Green Assurance

The way in which organizations account for their role in society is changing rapidly. The demand from stakeholders for information, both financial and non-financial, is increasing rapidly. In 2022, society is reasonably skeptical about the reliability of the shared ‘green’ information. There are also too many examples of ‘greenwashing’, boasting with incorrect green numbers towards the public. In this context ‘greenwashing’ can be labeled as a form of social fraud.

More and more organizations understand this and (voluntarily) show their accountability by providing a sustainability reportCO2 emission reports and other types of reports. It’s crucial for their credibility that organizations can demonstrate the information they provide is reliable. New European regulations concerning information on sustainability in annual reports lead to the fact that large companies will shortly be obligated to have an assurance engagement performed for the mandatory sustainability information. This obligation will also have an impact on companies which are not directly implicated in these new EU regulations, but are nevertheless impacted through their close collaboration with partners that do need to comply. In other words, green, reliable information is becoming a relevant for all companies, large and small.


Coney Minds has been following the evolution of Green Assurance for many years now. Over the last ten to twenty years there have been many developments worldwide on the audit and sustainability framework.

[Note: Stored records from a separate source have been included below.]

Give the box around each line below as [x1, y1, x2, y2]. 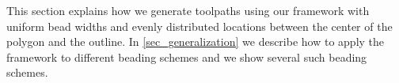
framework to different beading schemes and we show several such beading [6, 48, 367, 65]
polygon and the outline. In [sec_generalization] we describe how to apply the [6, 33, 385, 50]
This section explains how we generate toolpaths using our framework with [6, 2, 370, 18]
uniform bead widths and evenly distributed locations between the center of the [6, 17, 393, 34]
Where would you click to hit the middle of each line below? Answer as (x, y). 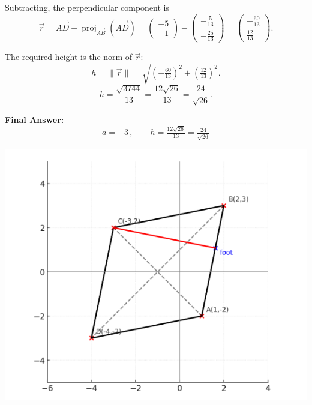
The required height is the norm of (69, 57)
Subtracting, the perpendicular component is (87, 7)
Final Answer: (34, 119)
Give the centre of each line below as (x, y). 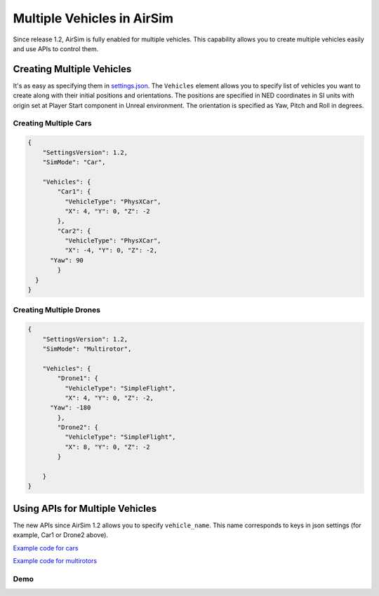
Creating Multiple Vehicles (72, 69)
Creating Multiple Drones (57, 310)
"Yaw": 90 (67, 260)
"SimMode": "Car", (74, 162)
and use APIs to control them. (56, 48)
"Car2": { (74, 231)
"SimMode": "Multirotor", (87, 348)
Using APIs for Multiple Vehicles (85, 508)
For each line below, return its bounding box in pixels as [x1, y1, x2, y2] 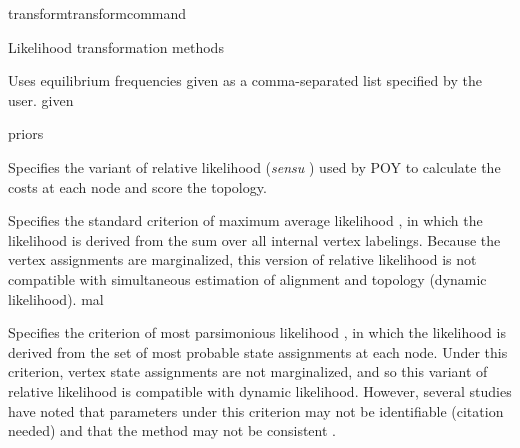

The most impressive and also the leading framework is the Global Reporting Initiative. The Global Reporting initiative was developed to add ‘certainty’ to sustainability information. It is a misunderstanding that this standard is only meant for multinationals. We see that more and more SMEs want to contribute to a sustainable world.

Recent Developments

As of 2018, certain large companies and groups are required to disclose non-financial and diversity information in their board reports. This is based on the Non-Financial Reporting Directive (NFRD). In doing so, they must pay attention to, among other things, the environment, social affairs and the fight against corruption.

In 2020, the AFM has expressed its wish for an international standard for non-financial information in reporting. The AFM is in favor of integrated reporting, in which an organization presents all its relevant financial and non-financial together. The AFM is in favor of including non-financial information in a company’s board report and also imposing this obligation on large non-PIEs. This means an increasing importance of this topic.
The European Commission (hereafter: EC) has a progressive program on sustainability. One of the tools to lead Europe towards a sustainable economy is through better transparency. That is why a European directive proposal was published in 2021 for further regulation of corporate sustainability reporting: the Corporate Sustainability Reporting Directive (hereafter: CSRD).

Time Schedule CSRD

The European Council’s proposal, based on the review of the EC’s CSRD proposal, consists of a step-by-step implementation (Counseil de L’Union Européen 2022), as of reporting year 2024 for companies that are already covered by the NFRD (EC 2014), followed by all large companies as of reporting year 2025 and finally all listed small and medium-sized enterprises as of reporting year 2026.

The companies that will have to comply to the CSRD must have an external assurance engagement performed for the mandatory sustainability information. The CSRD shows us that the object of assurance is broader than just the mandatory sustainability information in the board report.

For instance, this concerns information about what percentage of the revenue, the operational costs or the investments is related to sustainable economic activities. With the latter, the relationship with the annual financial statements audit becomes more apparent.

For the legally required sustainability information in the board report, the auditor must check whether it is in accordance with the CSRD, including the European standards for sustainability information.

Example: Reduce plastic consumption

A production company has formulated the goal of reducing plastic consumption by 80% in the next five years. The company has mapped out the consumption of plastic (in kilograms) for each step in the production process. This information is enriched with purchasing data for the plastic by means of an analysis of the purchasing process. The company works with three different plastic suppliers. A clear baseline measurement has been made.

We have created a data analysis solution to measure consumption for each step in the production process over the next five years. We make this consumption transparent and visualize the plastic flow. The client includes the plastic KPIs in a report of non-financial information. We tested the reliability of these KPIs through ongoing monitoring of the underlying source data.

In two clear steps

Our method


We start the dialogue

In dialogue with our clients, we experience that more and more SMEs are looking for answers to the following questions:

  • What relevant information about our sustainability goals do we want to share?
  • Which themes do we include in our reports?
  • How do we monitor the reliability and measurability of this information?

We are a sounding board

We see it as our challenge to turn this into a realistic story with our clients. We act as a sounding board for the design of relevant KPI reports and test the correctness of the KPIs and the underlying data.